The chart highlights the latest value returned by sum(avg(kubernetes.pod.resourceRequests.memBytes)) / sum(avg(kubernetes.node.allocatable.memBytes)).

What Is It?

The ratio between the number of bytes of memory is requested by the pods scheduled on the node and the number of bytes of memory available.The upper bound shows the memory available to pods, which corresponds to the user-defined allocatable memory configuration.

For instance, the image below indicates the node has 62.8 GiB of memory available, out of which, 37% is requested by the pods scheduled on the Node:

mem_req_allocatable.png

What to Expect?

A healthy ratio falls under 80%.

Assuming all the nodes have the same amount of allocatable resources, a reasonable upper bound is the value of (node_count - 1) / node_count x 100. For example, the ratio is 90% if you have 9 nodes. Having a high ratio protects your system against a node becoming unavailable.

What to Do Otherwise?

  • A low ratio indicates that the Node is underutilized. Drill up to the corresponding cluster in the Clusters page to determine whether the number of pods running is low, or if pods cannot run for other reasons.
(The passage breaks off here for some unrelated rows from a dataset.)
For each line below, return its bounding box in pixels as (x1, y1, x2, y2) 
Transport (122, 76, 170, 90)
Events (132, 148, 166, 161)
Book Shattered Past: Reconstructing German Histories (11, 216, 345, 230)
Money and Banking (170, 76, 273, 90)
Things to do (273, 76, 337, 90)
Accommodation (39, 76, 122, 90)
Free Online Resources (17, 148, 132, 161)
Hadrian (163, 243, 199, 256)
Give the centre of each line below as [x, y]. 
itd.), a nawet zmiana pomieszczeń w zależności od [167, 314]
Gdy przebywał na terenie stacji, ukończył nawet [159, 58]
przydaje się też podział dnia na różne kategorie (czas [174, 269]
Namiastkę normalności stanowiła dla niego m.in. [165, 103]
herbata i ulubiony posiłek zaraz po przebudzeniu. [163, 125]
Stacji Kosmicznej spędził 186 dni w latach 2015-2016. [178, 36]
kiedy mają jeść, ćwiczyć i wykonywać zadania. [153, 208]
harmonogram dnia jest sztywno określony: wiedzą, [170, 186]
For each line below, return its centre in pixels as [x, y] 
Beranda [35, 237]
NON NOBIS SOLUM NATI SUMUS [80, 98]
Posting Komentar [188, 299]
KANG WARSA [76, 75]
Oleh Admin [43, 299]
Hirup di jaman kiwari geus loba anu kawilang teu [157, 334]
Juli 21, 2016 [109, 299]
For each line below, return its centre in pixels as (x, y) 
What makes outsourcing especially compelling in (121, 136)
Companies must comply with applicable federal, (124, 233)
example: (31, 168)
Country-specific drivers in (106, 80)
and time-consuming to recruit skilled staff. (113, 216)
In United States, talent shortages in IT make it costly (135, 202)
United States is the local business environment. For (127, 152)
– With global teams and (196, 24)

  • A high ratio indicates a potential risk of being unable to schedule additional pods on the node.

    • Drill down to the  Kubernetes Node Overview dashboard to evaluate what Namespaces, Workloads, and pods are running.

    • Additionally, drill up in the Clusters page to evaluate whether you are over-committing the memory resource. Consequently, you don’t have enough resources to fulfill requests, and pods might not be able to run. Consider adding nodes or replacing nodes with more memory.
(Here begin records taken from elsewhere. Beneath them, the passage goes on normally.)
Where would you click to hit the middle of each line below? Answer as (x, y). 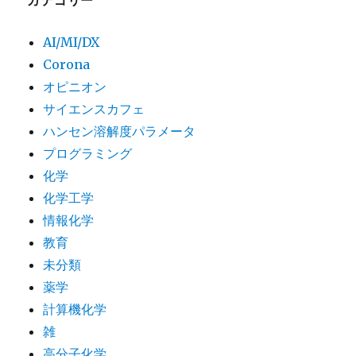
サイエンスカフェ (94, 108)
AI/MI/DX (72, 42)
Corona (67, 64)
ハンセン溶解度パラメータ (120, 131)
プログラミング (88, 153)
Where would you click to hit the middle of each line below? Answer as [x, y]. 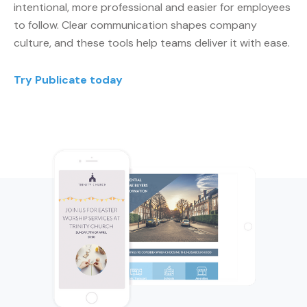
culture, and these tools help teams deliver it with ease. [152, 43]
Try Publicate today [68, 80]
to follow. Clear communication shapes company [135, 25]
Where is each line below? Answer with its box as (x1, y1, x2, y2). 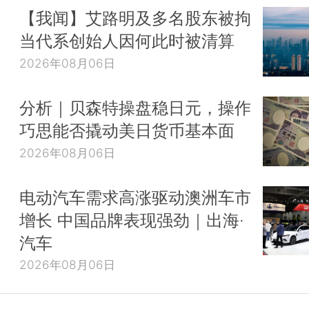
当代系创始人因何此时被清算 (19, 30, 235, 52)
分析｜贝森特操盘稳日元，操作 (19, 97, 251, 118)
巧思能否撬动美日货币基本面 (19, 119, 235, 141)
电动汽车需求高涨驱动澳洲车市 (19, 186, 251, 208)
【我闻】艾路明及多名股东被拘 (19, 8, 251, 29)
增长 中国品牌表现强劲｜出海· (19, 209, 244, 230)
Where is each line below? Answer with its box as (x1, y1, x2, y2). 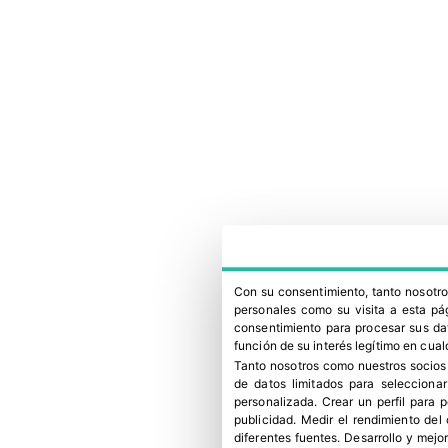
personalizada (234, 394, 315, 410)
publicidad (234, 412, 293, 428)
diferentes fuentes (234, 430, 338, 446)
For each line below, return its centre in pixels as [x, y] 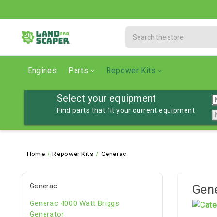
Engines [42, 70]
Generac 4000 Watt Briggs [75, 203]
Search [137, 31]
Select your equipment [107, 98]
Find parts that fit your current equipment [126, 110]
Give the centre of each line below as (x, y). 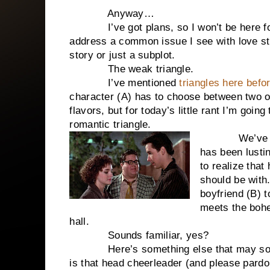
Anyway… (112, 13)
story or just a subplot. (124, 55)
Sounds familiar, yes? (139, 235)
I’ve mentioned (123, 83)
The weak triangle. (132, 69)
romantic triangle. (110, 124)
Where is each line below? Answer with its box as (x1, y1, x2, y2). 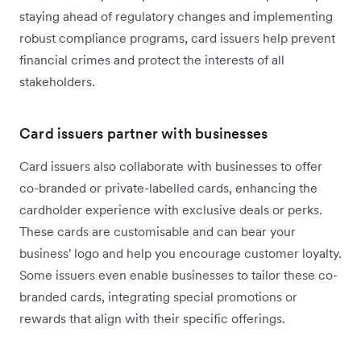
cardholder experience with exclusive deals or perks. (19, 201, 322, 218)
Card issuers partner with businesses (19, 124, 268, 143)
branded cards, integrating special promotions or (19, 288, 297, 305)
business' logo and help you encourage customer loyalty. (19, 245, 342, 262)
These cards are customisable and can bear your (19, 223, 296, 240)
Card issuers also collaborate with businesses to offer (19, 158, 322, 175)
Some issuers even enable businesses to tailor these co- (19, 267, 338, 284)
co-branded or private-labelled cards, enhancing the (19, 180, 317, 197)
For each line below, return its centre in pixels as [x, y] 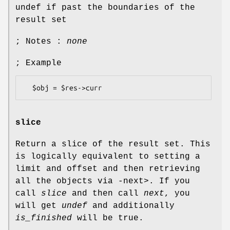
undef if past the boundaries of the [105, 8]
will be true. [108, 218]
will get [39, 206]
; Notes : [41, 42]
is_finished [44, 218]
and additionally [131, 206]
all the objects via [67, 181]
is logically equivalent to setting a [108, 156]
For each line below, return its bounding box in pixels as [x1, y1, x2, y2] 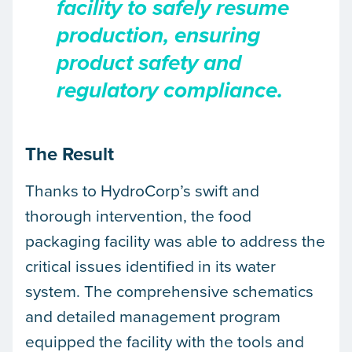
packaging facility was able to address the [25, 228, 325, 252]
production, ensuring [57, 22, 260, 50]
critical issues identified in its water [25, 253, 276, 277]
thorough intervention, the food [25, 203, 251, 227]
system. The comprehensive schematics [25, 278, 313, 302]
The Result [25, 139, 114, 167]
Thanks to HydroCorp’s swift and [25, 178, 259, 202]
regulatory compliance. [57, 77, 283, 105]
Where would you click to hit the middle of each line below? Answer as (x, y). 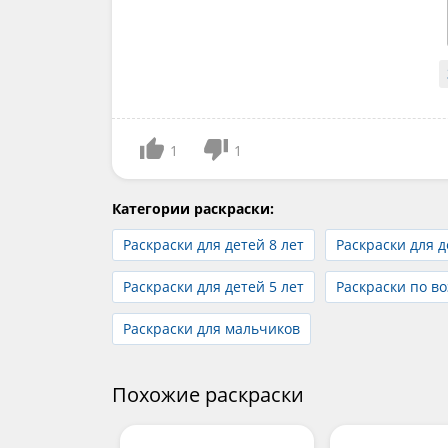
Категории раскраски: (193, 208)
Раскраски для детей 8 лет (213, 244)
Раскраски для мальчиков (211, 328)
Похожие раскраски (208, 394)
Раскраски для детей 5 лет (213, 286)
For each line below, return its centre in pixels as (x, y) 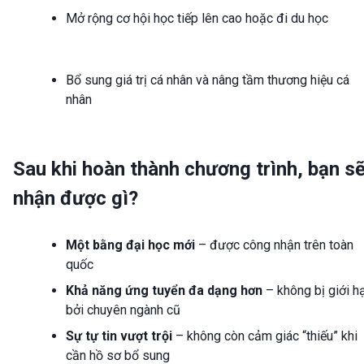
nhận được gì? (76, 199)
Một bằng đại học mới (130, 245)
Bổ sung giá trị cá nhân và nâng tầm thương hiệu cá (208, 80)
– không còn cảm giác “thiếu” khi (265, 336)
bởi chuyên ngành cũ (123, 310)
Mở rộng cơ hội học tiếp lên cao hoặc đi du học (197, 18)
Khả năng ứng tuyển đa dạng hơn (164, 291)
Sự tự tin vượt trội (119, 336)
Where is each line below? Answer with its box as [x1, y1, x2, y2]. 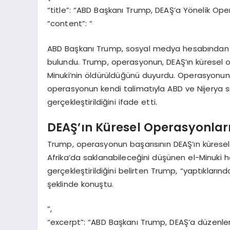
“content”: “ [47, 18, 93, 29]
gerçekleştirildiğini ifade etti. [47, 96, 158, 107]
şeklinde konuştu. [47, 178, 114, 189]

Can the Value be Higher than 100%?

Kubernetes schedules pods on nodes where sufficient allocatable resources are available to fulfill the pod request. This means Kubernetes does not allow having a total request higher than the allocatable. Consequently, the ratio cannot be higher than 100%.

Over-committing (pods requesting for more resources than that are available) results in a high Requests vs Allocatable ratio at the Nodes level and a low Pods Available vs Desired ratio at the Cluster level. What it indicates is that most of the resources are being used, consequently, what’s available is not sufficient to schedule additional pods. Therefore, Pods Available vs Desired ratio will also decrease.

Network I/O

The chart shows the latest value returned by avg(avg(net.bytes.total)).

What Is It?

The sparkline shows the trend of network traffic (inbound and outbound) for a Node. The number indicates the most recent rate of restarts per second.

network_io.png

For reference, the sparklines show the following number of steps (sampling):

  • Last hour: 6 steps, each for a 10-minute time slice

  • Last 6 hours: 12 steps, each for a 20-minute time slice

  • Last day: 12 steps, each for a 2-hour time slice

What to Expect?

The metric highly depends on what type of applications run on the Node. You should expect some network activity for Kubernetes related operations.

Drilling down to the Kubernetes Node Overview Dashboard in Explore will provide additional details, such as network activity across pods.